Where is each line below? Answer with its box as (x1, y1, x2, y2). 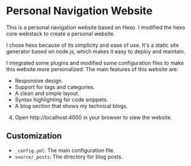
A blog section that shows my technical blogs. (14, 102, 128, 109)
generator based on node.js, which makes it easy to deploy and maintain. (6, 47, 186, 55)
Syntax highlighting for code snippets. (14, 96, 108, 103)
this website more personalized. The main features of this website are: (6, 65, 179, 72)
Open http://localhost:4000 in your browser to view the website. (14, 114, 173, 121)
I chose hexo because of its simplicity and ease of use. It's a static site (6, 41, 179, 49)
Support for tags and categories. (14, 83, 95, 90)
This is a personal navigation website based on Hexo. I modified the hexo (6, 24, 186, 31)
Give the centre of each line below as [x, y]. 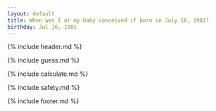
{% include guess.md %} [43, 60]
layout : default [31, 14]
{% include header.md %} [45, 47]
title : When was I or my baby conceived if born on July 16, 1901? [108, 20]
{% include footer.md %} [43, 101]
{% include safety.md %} [44, 88]
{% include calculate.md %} [48, 74]
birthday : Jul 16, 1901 [42, 27]
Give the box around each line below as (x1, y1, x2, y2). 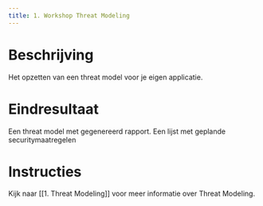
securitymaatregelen (8, 134, 77, 144)
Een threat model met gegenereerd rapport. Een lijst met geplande (8, 126, 226, 136)
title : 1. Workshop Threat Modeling (8, 11, 130, 20)
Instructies (8, 162, 82, 181)
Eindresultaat (8, 100, 100, 118)
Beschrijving (8, 45, 94, 64)
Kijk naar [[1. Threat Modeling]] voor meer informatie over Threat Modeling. (8, 189, 256, 199)
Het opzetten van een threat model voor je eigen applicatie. (8, 72, 203, 82)
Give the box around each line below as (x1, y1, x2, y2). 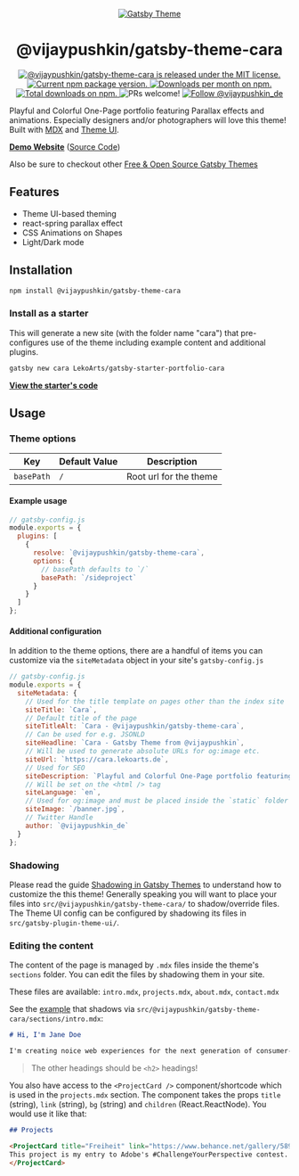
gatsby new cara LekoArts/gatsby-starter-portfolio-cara (9, 364, 225, 373)
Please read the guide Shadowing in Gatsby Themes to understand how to (9, 879, 282, 890)
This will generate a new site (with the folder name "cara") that (9, 327, 239, 338)
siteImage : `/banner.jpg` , (25, 805, 125, 814)
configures (9, 337, 49, 348)
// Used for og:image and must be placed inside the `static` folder (25, 796, 289, 806)
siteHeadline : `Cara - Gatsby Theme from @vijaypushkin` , (25, 738, 245, 748)
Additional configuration (9, 625, 102, 637)
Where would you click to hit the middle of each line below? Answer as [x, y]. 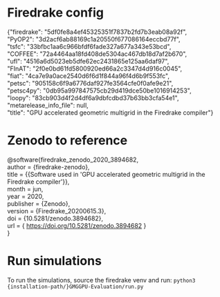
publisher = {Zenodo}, [39, 203]
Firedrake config [56, 13]
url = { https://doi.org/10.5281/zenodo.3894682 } [77, 225]
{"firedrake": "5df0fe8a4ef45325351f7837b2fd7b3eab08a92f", [97, 32]
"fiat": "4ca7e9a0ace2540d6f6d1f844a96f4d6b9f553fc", [89, 76]
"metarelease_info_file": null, [48, 105]
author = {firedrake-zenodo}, [48, 166]
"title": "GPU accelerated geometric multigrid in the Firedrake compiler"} [110, 113]
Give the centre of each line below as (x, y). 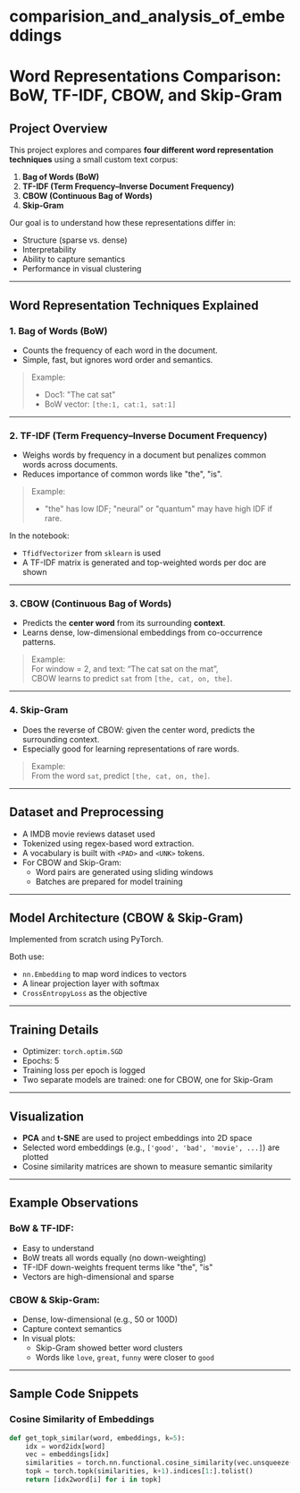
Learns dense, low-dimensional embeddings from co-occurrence (142, 632)
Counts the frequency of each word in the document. (120, 350)
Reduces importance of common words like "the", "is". (122, 474)
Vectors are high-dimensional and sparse (98, 1276)
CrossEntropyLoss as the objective (84, 993)
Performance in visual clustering (82, 269)
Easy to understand (58, 1248)
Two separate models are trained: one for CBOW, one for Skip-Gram (148, 1080)
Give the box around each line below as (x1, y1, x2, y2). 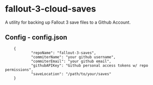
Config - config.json (5, 33, 67, 42)
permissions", (5, 67, 34, 72)
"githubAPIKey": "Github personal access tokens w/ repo (31, 63, 149, 68)
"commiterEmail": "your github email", (31, 59, 111, 64)
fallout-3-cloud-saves (5, 3, 96, 14)
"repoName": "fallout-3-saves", (31, 50, 96, 55)
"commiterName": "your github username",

◆ ◆ ◆ ◆ ◆

• _What to work on_: Please write the data out again exactly, but do not carry over the pictures.

• _Answer space_:
Where is each line below? Answer with its box as (x1, y1, x2, y2). 
A blog section that shows my technical blogs. (14, 102, 128, 109)
generator based on node.js, which makes it easy to deploy and maintain. (6, 47, 186, 55)
Syntax highlighting for code snippets. (14, 96, 108, 103)
this website more personalized. The main features of this website are: (6, 65, 179, 72)
Open http://localhost:4000 in your browser to view the website. (14, 114, 173, 121)
I chose hexo because of its simplicity and ease of use. It's a static site (6, 41, 179, 49)
Support for tags and categories. (14, 83, 95, 90)
This is a personal navigation website based on Hexo. I modified the hexo (6, 24, 186, 31)
Give the centre of each line below as [x, y]. 
{% include guess.md %} [43, 60]
layout : default [31, 14]
{% include header.md %} [45, 47]
title : When was I or my baby conceived if born on July 16, 1901? [108, 20]
{% include footer.md %} [43, 101]
{% include safety.md %} [44, 88]
{% include calculate.md %} [48, 74]
birthday : Jul 16, 1901 [42, 27]
Give the box around each line below as (x1, y1, x2, y2). 
securitymaatregelen (8, 134, 77, 144)
Een threat model met gegenereerd rapport. Een lijst met geplande (8, 126, 226, 136)
title : 1. Workshop Threat Modeling (8, 11, 130, 20)
Instructies (8, 162, 82, 181)
Eindresultaat (8, 100, 100, 118)
Beschrijving (8, 45, 94, 64)
Kijk naar [[1. Threat Modeling]] voor meer informatie over Threat Modeling. (8, 189, 256, 199)
Het opzetten van een threat model voor je eigen applicatie. (8, 72, 203, 82)
Give the box around each line below as (x1, y1, x2, y2). 
gatsby new cara LekoArts/gatsby-starter-portfolio-cara (9, 364, 225, 373)
Please read the guide Shadowing in Gatsby Themes to understand how to (9, 879, 282, 890)
This will generate a new site (with the folder name "cara") that (9, 327, 239, 338)
siteImage : `/banner.jpg` , (25, 805, 125, 814)
configures (9, 337, 49, 348)
// Used for og:image and must be placed inside the `static` folder (25, 796, 289, 806)
siteHeadline : `Cara - Gatsby Theme from @vijaypushkin` , (25, 738, 245, 748)
Additional configuration (9, 625, 102, 637)
Where would you click to hit the middle of each line below? Answer as [x, y]. 
publisher = {Zenodo}, [39, 203]
Firedrake config [56, 13]
url = { https://doi.org/10.5281/zenodo.3894682 } [77, 225]
{"firedrake": "5df0fe8a4ef45325351f7837b2fd7b3eab08a92f", [97, 32]
"fiat": "4ca7e9a0ace2540d6f6d1f844a96f4d6b9f553fc", [89, 76]
"metarelease_info_file": null, [48, 105]
author = {firedrake-zenodo}, [48, 166]
"title": "GPU accelerated geometric multigrid in the Firedrake compiler"} [110, 113]
Give the centre of each line below as (x, y). 
Learns dense, low-dimensional embeddings from co-occurrence (142, 632)
Counts the frequency of each word in the document. (120, 350)
Reduces importance of common words like "the", "is". (122, 474)
Vectors are high-dimensional and sparse (98, 1276)
CrossEntropyLoss as the objective (84, 993)
Performance in visual clustering (82, 269)
Easy to understand (58, 1248)
Two separate models are trained: one for CBOW, one for Skip-Gram (148, 1080)
Give the box around each line below as (x1, y1, x2, y2). 
Config - config.json (5, 33, 67, 42)
permissions", (5, 67, 34, 72)
"githubAPIKey": "Github personal access tokens w/ repo (31, 63, 149, 68)
"commiterEmail": "your github email", (31, 59, 111, 64)
fallout-3-cloud-saves (5, 3, 96, 14)
"repoName": "fallout-3-saves", (31, 50, 96, 55)
"commiterName": "your github username",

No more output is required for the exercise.